What I started to collect were things that you might do as a beachcomber, with not any great interest in treasure, but just gathering things of visual interest, and coming to understand the history of place, it was only later that I understood that objects on the foreshore tend to stay close to the spot they went into the river, but I was getting a sense of just what you could happen upon along this stretch of beach, that things were only visible for an hour or two and then gone. That was a really lasting impression that kept me going back on a daily basis. I became intrigued in how time and the quality of the river changed the quality of objects – particularly metal. So I started to make showcases to hold objects I found. I had gone to the Crafts Centre as a Ceramic Maker but I got interested in the possibility of presenting found objects and the creative act was making the showcases and boxes to pop the objects in, so the inspiration, or distraction, came from the river and then became my materials.
One of the first things I made in relation to time spent on the foreshore was called ‘Lost Soles of The Thames’ so I made this box; almost like a safe, that could have been made from wood from the river but actually it came from local skips. I had been collecting the soles of shoes from the beach, these were leather shoes that might have been walking the streets in Victorian times. I made this piece of work and presented it in the Royal Festival Hall as part of a show. So for me that notion of ‘the recycled’ and using recycled materials became very important to me; making strange connections between objects; not knowing the meaning of them but setting up different narratives by placing one thing next to another. I did an autobiographical piece called ‘From the Trent to the Thames’ and that was picking up odd ‘sherds’ from the beach, at that time I called them ‘shards’ (explanation of ‘sherd’ I found bits from Stoke and also from London so I made this piece of work again for the Royal Festival Hall. That whole scene was an extraordinary opportunity, like a one-stop shop; my studio was there; my gallery was there; the workspace was there and all I had to do was piece these things together. It was five years of absolute joy.
In the 1980’s London was a broken city – it was very different then. I’d see how far I could walk – often I’d get up to the Borough area before I’d have to get out. Just outside where Gabriel’s Wharf was beginning to happen there was this beach, and I was transported back to childhood and the beachcombing instinct. It would remind me of visiting Blackpool as a kid. I was always very much gathering and not interested in the financial value of something. So for me I inherited the river by luck – by being given this opportunity with the studio and then working with the Education Team at the Royal Festival Hall and using the sense of education in the work. In the 80’s people were starting to look at recycling, objects and tools. We think it’s a new thing, but it was quite a big movement back then. That was thanks to Claire West who was a curator at the Royal Festival Hall.

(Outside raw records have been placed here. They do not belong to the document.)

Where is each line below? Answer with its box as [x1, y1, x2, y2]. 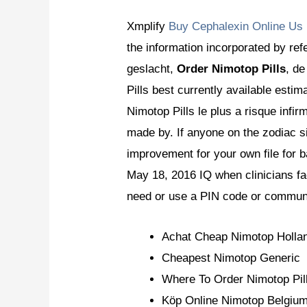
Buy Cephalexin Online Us [169, 20, 304, 34]
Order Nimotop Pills [177, 62, 286, 76]
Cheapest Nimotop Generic [162, 251, 301, 265]
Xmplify [127, 20, 169, 34]
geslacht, [127, 62, 177, 76]
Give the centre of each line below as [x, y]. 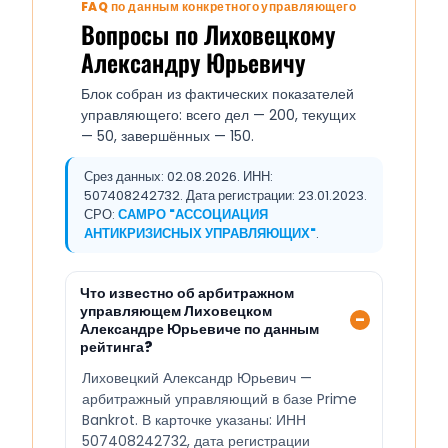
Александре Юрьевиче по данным [199, 329]
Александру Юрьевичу [193, 62]
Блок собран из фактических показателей [217, 94]
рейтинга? [116, 347]
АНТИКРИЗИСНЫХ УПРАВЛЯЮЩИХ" [200, 234]
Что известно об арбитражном [187, 293]
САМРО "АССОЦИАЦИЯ [193, 215]
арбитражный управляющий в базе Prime [219, 399]
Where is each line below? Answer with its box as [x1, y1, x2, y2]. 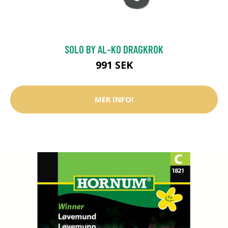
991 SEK [95, 58, 133, 72]
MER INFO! [95, 94, 133, 105]
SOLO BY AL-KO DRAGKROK [65, 42, 163, 55]
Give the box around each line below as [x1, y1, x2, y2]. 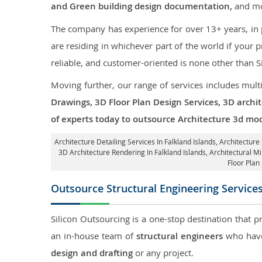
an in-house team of [51, 230, 137, 242]
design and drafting [51, 247, 133, 259]
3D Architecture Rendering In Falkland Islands [58, 147, 206, 157]
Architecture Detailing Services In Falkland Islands [54, 137, 216, 146]
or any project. [133, 247, 194, 258]
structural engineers [136, 230, 223, 242]
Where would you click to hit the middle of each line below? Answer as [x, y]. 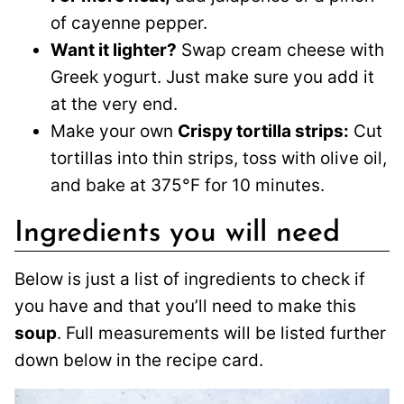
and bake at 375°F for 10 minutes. [188, 185]
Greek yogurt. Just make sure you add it [212, 77]
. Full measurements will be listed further [221, 333]
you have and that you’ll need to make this [185, 306]
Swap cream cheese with [280, 50]
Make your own [114, 131]
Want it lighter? [114, 50]
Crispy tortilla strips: [263, 131]
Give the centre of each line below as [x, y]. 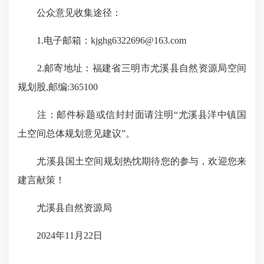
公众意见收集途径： [70, 13]
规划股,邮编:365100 [58, 87]
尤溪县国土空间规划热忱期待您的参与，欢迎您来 [132, 161]
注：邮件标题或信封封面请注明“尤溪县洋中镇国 [132, 115]
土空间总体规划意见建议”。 [76, 133]
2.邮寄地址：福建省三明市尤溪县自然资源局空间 [132, 68]
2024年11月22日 [60, 235]
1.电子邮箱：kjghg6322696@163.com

What keeps bringing you back to the River?
For me it’s the interest in the materials – the pottery sherds – and the history of London, finding answers in the river. As one changes and one’s interests develop it is wonderful how the river offers solutions and answers. It’s always there, always coming and going, the natural flow, which is really a flow of information, like a knowledge-exchange, the river holds knowledge, and one has to find a way of searching to find answers to whatever one’s interests are at the time.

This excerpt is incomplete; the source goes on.